Extracted records:
———

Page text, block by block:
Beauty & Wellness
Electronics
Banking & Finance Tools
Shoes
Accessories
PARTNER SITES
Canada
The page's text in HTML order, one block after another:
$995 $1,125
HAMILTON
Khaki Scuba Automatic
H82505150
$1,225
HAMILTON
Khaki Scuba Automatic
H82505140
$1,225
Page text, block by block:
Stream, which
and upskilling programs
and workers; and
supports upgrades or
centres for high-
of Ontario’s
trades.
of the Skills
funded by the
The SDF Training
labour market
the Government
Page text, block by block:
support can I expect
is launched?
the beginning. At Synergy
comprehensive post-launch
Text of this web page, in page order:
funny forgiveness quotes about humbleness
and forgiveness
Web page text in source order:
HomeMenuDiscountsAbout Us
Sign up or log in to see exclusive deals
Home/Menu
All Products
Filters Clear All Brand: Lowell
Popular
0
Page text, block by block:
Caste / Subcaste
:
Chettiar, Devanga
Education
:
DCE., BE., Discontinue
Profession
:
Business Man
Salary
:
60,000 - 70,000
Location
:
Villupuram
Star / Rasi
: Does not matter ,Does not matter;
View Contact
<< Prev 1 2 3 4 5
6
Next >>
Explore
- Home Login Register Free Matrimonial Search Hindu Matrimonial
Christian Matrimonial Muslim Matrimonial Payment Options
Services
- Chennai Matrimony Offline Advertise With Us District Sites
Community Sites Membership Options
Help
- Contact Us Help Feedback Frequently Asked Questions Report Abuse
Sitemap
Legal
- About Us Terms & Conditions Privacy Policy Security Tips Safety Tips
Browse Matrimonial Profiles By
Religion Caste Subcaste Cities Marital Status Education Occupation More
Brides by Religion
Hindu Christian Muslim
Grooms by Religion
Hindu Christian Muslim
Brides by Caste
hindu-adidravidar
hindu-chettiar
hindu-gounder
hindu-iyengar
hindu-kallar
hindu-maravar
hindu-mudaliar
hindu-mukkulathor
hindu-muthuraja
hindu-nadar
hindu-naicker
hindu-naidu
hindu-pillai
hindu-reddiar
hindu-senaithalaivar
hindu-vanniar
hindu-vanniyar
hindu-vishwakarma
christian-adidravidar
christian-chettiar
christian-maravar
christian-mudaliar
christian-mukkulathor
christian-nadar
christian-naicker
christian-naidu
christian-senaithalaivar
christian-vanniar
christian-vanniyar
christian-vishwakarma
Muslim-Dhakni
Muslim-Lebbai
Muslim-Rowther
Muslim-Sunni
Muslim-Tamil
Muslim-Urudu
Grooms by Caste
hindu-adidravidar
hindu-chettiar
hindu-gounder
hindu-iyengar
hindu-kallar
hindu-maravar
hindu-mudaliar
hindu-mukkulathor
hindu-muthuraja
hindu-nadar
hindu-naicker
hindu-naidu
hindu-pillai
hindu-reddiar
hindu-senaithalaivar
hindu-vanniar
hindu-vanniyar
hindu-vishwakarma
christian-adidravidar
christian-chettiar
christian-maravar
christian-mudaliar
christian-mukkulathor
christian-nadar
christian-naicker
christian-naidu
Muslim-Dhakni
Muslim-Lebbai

———

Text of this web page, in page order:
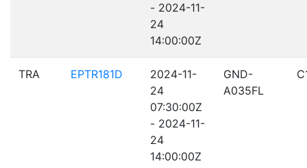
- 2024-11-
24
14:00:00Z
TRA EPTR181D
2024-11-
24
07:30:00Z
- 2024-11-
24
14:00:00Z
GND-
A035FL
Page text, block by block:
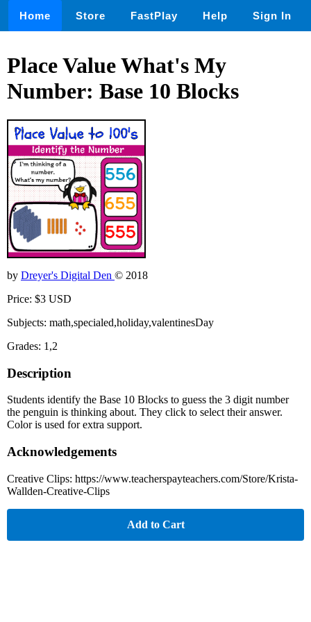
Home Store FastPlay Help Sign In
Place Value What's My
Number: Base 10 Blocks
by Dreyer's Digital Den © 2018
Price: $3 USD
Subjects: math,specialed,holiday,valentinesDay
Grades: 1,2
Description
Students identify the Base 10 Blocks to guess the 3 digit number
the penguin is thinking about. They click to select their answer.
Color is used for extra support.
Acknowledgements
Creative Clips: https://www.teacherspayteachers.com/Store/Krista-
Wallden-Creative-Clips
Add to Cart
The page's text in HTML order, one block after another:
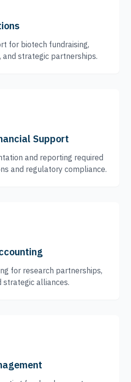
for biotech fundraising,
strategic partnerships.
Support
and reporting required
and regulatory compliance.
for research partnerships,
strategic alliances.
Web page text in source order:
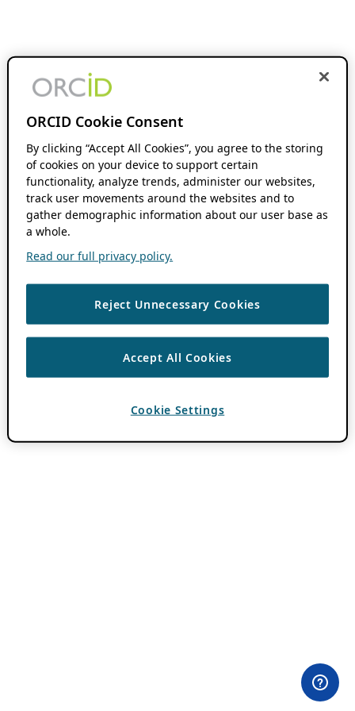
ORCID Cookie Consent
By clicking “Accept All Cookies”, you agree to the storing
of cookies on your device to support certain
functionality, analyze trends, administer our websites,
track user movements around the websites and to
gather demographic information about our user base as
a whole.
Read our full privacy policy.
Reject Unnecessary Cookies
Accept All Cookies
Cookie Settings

———

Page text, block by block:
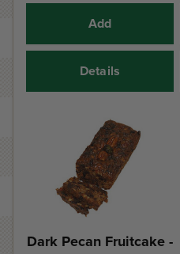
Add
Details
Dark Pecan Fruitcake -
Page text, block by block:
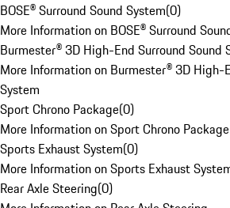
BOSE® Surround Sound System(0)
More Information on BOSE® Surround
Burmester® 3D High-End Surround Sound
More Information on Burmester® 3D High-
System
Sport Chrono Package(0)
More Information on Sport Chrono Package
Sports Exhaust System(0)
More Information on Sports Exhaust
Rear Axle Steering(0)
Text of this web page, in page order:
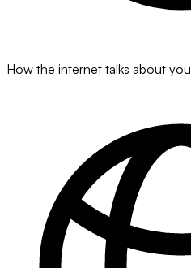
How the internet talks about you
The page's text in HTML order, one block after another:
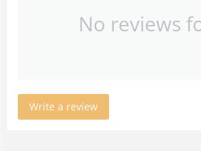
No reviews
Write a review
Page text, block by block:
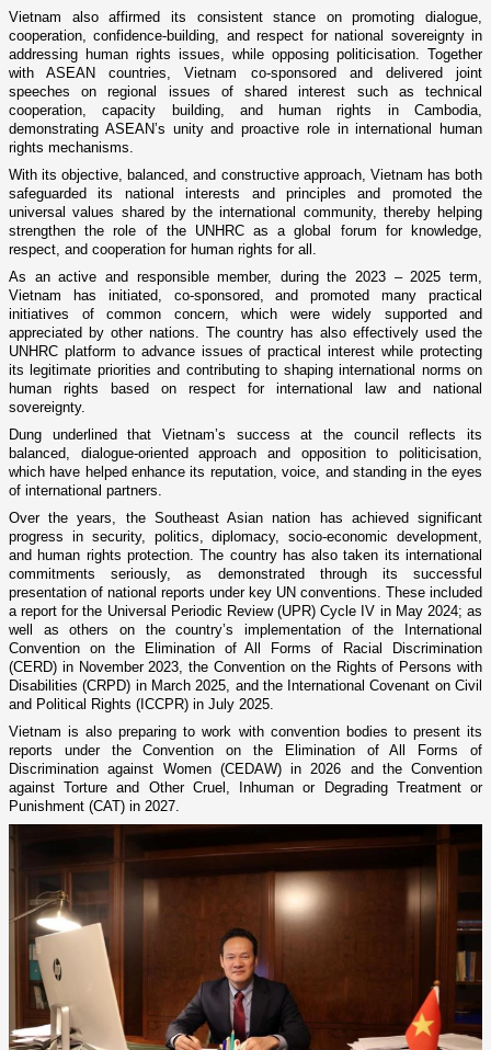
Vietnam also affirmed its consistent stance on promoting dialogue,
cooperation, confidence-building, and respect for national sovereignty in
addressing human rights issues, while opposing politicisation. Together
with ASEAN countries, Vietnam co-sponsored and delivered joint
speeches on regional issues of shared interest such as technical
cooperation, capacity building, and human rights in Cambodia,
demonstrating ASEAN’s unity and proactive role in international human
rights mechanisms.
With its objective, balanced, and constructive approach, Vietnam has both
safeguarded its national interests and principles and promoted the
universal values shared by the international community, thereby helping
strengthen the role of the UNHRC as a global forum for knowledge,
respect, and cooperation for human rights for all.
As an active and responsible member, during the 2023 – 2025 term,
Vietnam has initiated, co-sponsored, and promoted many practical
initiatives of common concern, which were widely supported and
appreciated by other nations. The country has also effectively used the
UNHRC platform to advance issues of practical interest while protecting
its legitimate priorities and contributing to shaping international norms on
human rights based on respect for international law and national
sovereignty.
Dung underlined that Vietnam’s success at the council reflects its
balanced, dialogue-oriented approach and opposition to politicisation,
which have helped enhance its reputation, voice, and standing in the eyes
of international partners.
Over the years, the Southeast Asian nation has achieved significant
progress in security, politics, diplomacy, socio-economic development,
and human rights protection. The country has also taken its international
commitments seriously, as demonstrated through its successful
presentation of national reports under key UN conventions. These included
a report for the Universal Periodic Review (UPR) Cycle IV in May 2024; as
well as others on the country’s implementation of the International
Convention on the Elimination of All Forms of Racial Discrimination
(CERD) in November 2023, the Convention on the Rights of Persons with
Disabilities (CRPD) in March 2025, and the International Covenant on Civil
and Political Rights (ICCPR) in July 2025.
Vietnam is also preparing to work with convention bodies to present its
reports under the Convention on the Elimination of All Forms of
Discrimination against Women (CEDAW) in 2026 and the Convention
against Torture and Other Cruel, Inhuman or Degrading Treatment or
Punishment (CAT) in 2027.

———

Assignment: Across all the entries, how many lines include "issues"? Answer with the number alone.

Task result: 3